When we started blogging we had no idea how it might turn out. We had no idea that Slink's hold on our real lives would become so apparent in our online life. He bags a disproportionate share of our posts for a creature who has no idea how to log on, although he's quite good at walking over the keyboard. This time Slink has gone too far. He actually stood in front of me on the dining room table and sprayed over the table and one of Mr McMuffin's work files. Slink has been ejected from the house and if you believe Mr McMuffin, from our lives.

This makes me very sad. I'm not sure how I'm going to cope with the endless screaming outside the back door and the attempts to open the window and enter the house. Ra has also been kicked out and is sitting on the kitchen windowsill staring wistfully in. I've often tried to understand how we've allowed all this to happen.

I think it must be a bit like an affair. We were flattered that such gorgeous and charming creatures wanted to spend time with us. They didn't want much, just companionship and attention. Then they started to get a bit needy but only because they 'loved' us and we sort of fell in love with them. Then the demands started; food, staying over, constant reassurance and cuddling. Then it became embarassing, lots of acting out when friends came over, flaunting their knowledge of our house to their owner. We're now in full on bunny boiler mode, spraying and pooing everywhere. I'm running the bath right now.

Update: Sorry to disappoint Steve, but Mr McMuffin has a will of butter. I returned from feeding my sister's cats (cats, more bloody cats) to find that Slink was in the house and what's more, being fed by the soppy git I am married to.

mrs mcmuffin on 30 Aug 2004 @ 06:24 PM ✲ PermalinkComments (8) | TrackBack

a brick wall...

brickwallI have just realised that I have managed to take myself into a design cul-de-sac. The nice clean design that I was looking for, means that I can no longer play around with extra bits like I used to. What is a boy to do? I think another redesign may be on the cards in the not too distant future. Ah, well, back to the drawing board.
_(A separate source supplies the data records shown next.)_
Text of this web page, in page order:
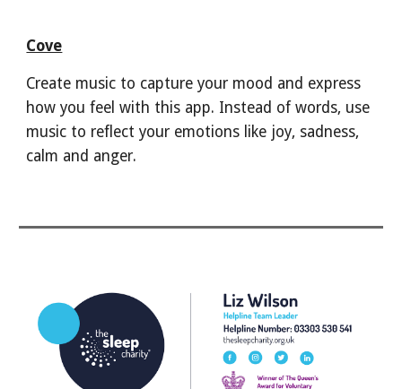
Cove
Create music to capture your mood and express
how you feel with this app. Instead of words, use
music to reflect your emotions like joy, sadness,
calm and anger.
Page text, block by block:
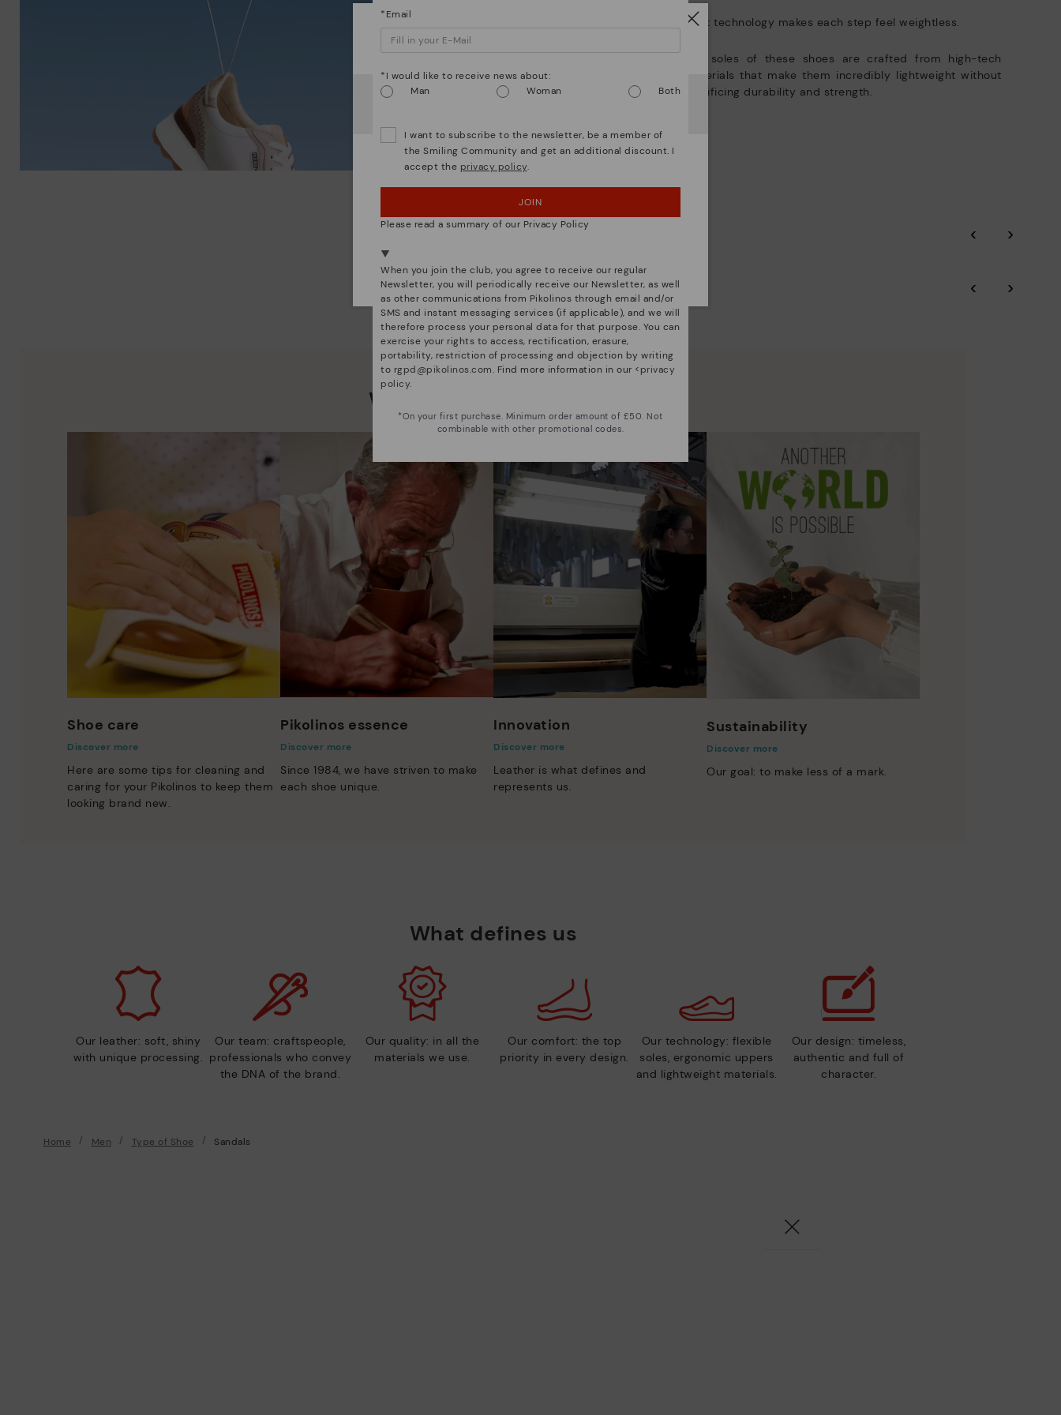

mr mcmuffin on 29 Aug 2004 @ 12:44 PM ✲ PermalinkComments (3) | TrackBack

this is why people go to medical school

redcrossI seem to have a recurrence of the evil bug that attacked me in the week before EBIL's wedding. My Big Sister was full of useful advice on Tuesday such as I could have had glandular fever (mono) but not known it and be suffering the after effects. Now, I always thought that you couldn't really not notice having this particular bug, but Big Sister assured me that my GP could test for it. She conceded that it probably wasn't worth bothering my GP when they would only give me the advice I have been following anyway, painkillers, water and rest.

I then decided to self diagnose and visited NHS direct. This was quite alarming as I was advised to call 999 or speak to one of their advisors. I thought I'd test this out by entering migraine symptoms and was given the same advice. I'm not sure the ambulance service would be too chuffed to be called out for a migraine. I stupidly googled my symptoms and after finding out that I have seven different serious illnesses have been bravely trying to be my normal self and not let on to Mr McMuffin how terribly, terribly sick I am. I am never going to do this again, there's a reason why we have real doctors and not search engines in every surgery.
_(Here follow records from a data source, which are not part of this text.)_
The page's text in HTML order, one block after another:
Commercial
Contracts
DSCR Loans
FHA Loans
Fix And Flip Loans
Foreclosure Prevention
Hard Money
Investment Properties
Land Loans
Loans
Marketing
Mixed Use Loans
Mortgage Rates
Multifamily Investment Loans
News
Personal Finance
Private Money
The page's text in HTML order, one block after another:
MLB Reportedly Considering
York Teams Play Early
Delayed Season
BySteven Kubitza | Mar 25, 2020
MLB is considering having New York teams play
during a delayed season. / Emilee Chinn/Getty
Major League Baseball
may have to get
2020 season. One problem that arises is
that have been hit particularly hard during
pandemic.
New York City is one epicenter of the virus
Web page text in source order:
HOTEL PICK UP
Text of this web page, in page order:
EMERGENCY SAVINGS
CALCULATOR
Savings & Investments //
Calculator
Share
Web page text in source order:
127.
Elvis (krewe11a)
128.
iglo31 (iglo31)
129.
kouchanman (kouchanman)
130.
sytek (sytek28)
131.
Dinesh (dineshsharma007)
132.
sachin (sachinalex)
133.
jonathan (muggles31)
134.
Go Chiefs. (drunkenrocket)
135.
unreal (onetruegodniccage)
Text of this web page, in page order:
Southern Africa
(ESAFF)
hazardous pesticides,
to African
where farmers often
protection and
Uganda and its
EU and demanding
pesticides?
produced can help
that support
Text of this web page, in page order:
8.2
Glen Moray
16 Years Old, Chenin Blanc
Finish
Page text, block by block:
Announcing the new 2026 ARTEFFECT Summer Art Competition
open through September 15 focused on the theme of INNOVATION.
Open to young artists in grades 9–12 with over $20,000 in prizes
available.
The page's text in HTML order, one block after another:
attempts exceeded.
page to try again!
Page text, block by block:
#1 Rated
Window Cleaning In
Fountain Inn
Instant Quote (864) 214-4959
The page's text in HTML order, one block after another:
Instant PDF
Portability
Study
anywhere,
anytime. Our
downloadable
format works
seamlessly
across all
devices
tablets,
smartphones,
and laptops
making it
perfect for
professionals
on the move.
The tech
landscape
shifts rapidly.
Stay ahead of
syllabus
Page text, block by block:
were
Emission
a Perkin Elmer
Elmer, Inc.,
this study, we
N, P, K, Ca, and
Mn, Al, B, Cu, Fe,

mrs mcmuffin on 29 Aug 2004 @ 12:12 PM ✲ PermalinkComments (2) | TrackBack

evil slink

I have just witnessed Slink's evil nature again. He was most upset to find that Ra had worked out how to open the doors and had pursued him to the living room, where Slink was relaxing happily with me, thinking himself safe from the clutches of Evil Ra. Slink acted as if he wanted to go outside and Ra followed him. He stopped suddenly by the back door and started grooming himself. As Ra walked past Slink scratched him.
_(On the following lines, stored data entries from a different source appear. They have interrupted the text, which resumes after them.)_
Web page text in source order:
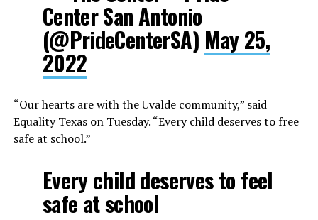
Center San Antonio
(@PrideCenterSA) May 25,
2022
“Our hearts are with the Uvalde community,” said
Equality Texas on Tuesday. “Every child deserves to free
safe at school.”
Every child deserves to feel
safe at school
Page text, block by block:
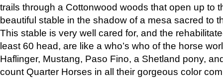
trails through a Cottonwood woods that open up to
beautiful stable in the shadow of a mesa sacred to
This stable is very well cared for, and the
least 60 head, are like a who’s who of the horse
Haflinger, Mustang, Paso Fino, a Shetland pony,
count Quarter Horses in all their gorgeous color
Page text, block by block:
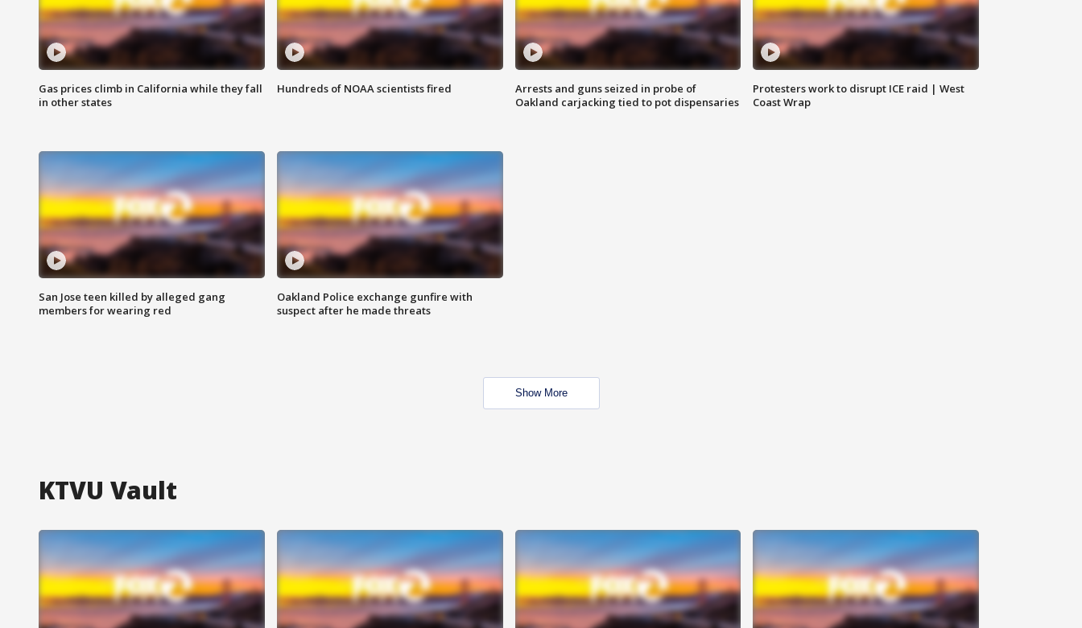
Gas prices climb in California while they fall
in other states
Hundreds of NOAA scientists fired
Arrests and guns seized in probe of
Oakland carjacking tied to pot dispensaries
Protesters work to disrupt ICE raid | West
Coast Wrap
San Jose teen killed by alleged gang
members for wearing red
Oakland Police exchange gunfire with
suspect after he made threats
Show More
KTVU Vault
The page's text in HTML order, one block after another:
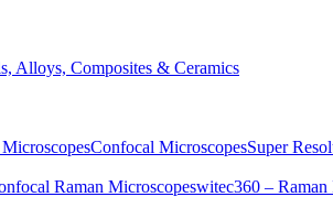
Alloys, Composites & Ceramics
Confocal MicroscopesSuper
Raman Microscopeswitec360 –
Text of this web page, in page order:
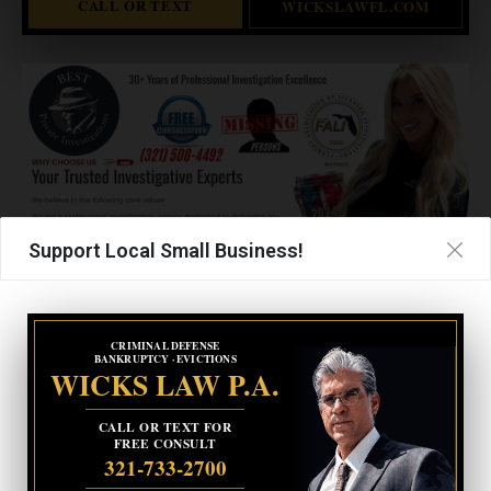
Support Local Small Business!
CRIMINAL DEFENSE
BANKRUPTCY · EVICTIONS
WICKS LAW P.A.
CALL OR TEXT FOR
FREE CONSULT
321-733-2700
CALL OR TEXT WICKSLAWFL.COM
UPCOMING EVENTS
Facebook Posts

This was not as exciting as the time when I lifted Ra over the doorstep and Slink tried to slash Ra's belly, or the mad attacks by Slink on the underside of the canvas chair Ra likes to sleep on, but it made me laugh. I stopped smiling when I saw the eight piles of poo that Ra has deposited on the slate chippings.

I just went outside to get the washing in and on my return Slink and Big Ginger were in the hallway. Looks like Slink went to get a mate to 'sort out' Ra. It's like the bloody cat Sopranos here.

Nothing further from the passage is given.